Central Limit Theorem
Interactive simulation demonstrating the Central Limit Theorem
The Central Limit Theorem is one of the most fundamental concepts in statistics. Formally, if $X_1,\dots,X_n$ are i.i.d. with $\mathbb{E}[X_i]=\mu$ and $\operatorname{Var}(X_i)=\sigma^2<\infty$, then \(\frac{\sum_{i=1}^n X_i - n\mu}{\sigma\sqrt{n}} \xrightarrow{d} \mathcal{N}(0,1),\) equivalently, \(\sqrt{n}\,\frac{\bar X_n - \mu}{\sigma} \xrightarrow{d} \mathcal{N}(0,1),\) where $\bar X_n = \tfrac{1}{n}\sum_{i=1}^n X_i$. The proof is elegant and surprisingly straightforward.

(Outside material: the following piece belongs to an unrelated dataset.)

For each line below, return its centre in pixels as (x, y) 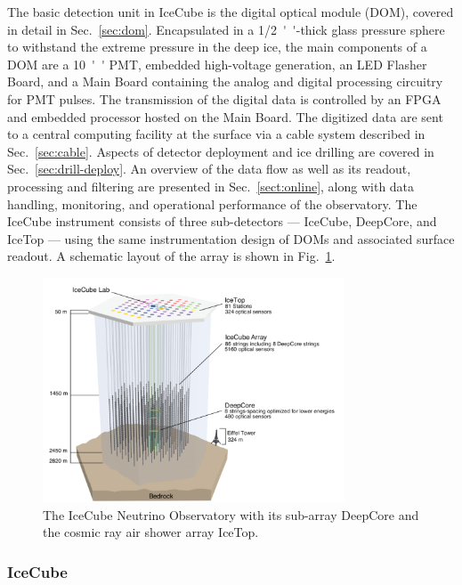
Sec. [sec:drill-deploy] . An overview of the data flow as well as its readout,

At a high level, you compute the characteristic function of the normalized sample mean and show that the higher-order terms in its Taylor expansion vanish as $n$ grows, so it converges to the characteristic function of a standard normal.

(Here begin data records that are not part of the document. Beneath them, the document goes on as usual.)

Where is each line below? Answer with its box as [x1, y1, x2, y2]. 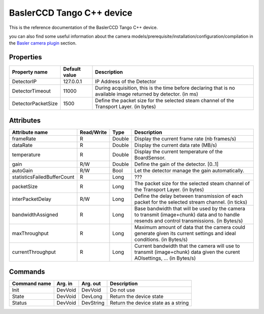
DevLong [81, 293, 103, 300]
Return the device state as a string [110, 299, 189, 306]
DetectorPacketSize [12, 100, 58, 107]
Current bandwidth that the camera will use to [134, 242, 240, 249]
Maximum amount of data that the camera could [134, 223, 245, 230]
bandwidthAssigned [12, 211, 58, 218]
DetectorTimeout [12, 88, 51, 95]
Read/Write [80, 129, 107, 136]

In practice, the CLT says that the distribution of sample means becomes approximately normal as the sample size increases, regardless of the shape of the underlying population (assuming finite variance).
As a student, I struggled to build intuition for the CLT. An interactive demo I once used finally made it click, so I recreated a version here.
How to Use
- Select a Distribution: Choose from Uniform, Normal, Exponential, Bimodal, Right Skewed, or create your own Custom distribution
- For Custom: Click and drag on the parent population chart to draw any distribution shape you want!

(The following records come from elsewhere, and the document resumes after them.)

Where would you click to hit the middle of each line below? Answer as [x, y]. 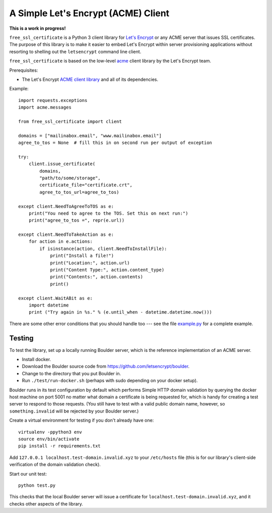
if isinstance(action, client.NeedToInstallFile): [103, 248]
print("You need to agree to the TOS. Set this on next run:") [108, 213]
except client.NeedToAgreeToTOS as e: [66, 206]
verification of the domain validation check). [55, 465]
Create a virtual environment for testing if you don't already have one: [82, 420]
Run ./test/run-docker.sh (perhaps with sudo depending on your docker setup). [110, 381]
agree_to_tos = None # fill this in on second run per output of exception [115, 143]
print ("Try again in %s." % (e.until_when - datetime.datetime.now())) [120, 312]

- Set Sample Size (N): Adjust the slider to change how many values are in each sample
- Draw Samples:
- Click “Draw Sample of 1” or “Draw Sample of 5” to see the full animation
- Watch individual data points drop onto the middle chart one by one
- See the sample mean line appear in red
- Watch the mean drop down into the sampling distribution
- Click “Draw 1000 Samples” for quick bulk sampling (without animation)
- Animate: Click “Animate” to continuously draw samples and watch the Central Limit Theorem in action! Click again to stop.
- Reset: Clear all samples and start fresh (also clears custom distributions)
What You’re Seeing
- Top Chart: The parent population distribution you’re sampling from
- Middle Chart: The current sample with individual values shown as blue dots, and the sample mean marked by a red dashed line
- Bottom Chart: The distribution of all sample means collected so far, with a red curve showing the theoretical normal distribution
Key Observations
- Shape: No matter how skewed or unusual the parent distribution is, the sampling distribution of means approaches a normal distribution as you draw more samples
- Center: The mean of the sampling distribution approximates the population mean
- Spread: The standard deviation of the sampling distribution (Standard Error) equals σ/√n, where σ is the population standard deviation and n is the sample size
Try creating a weird custom distribution (bimodal, trimodal, super skewed) and watch how the CLT still produces a beautifully normal distribution of sample means!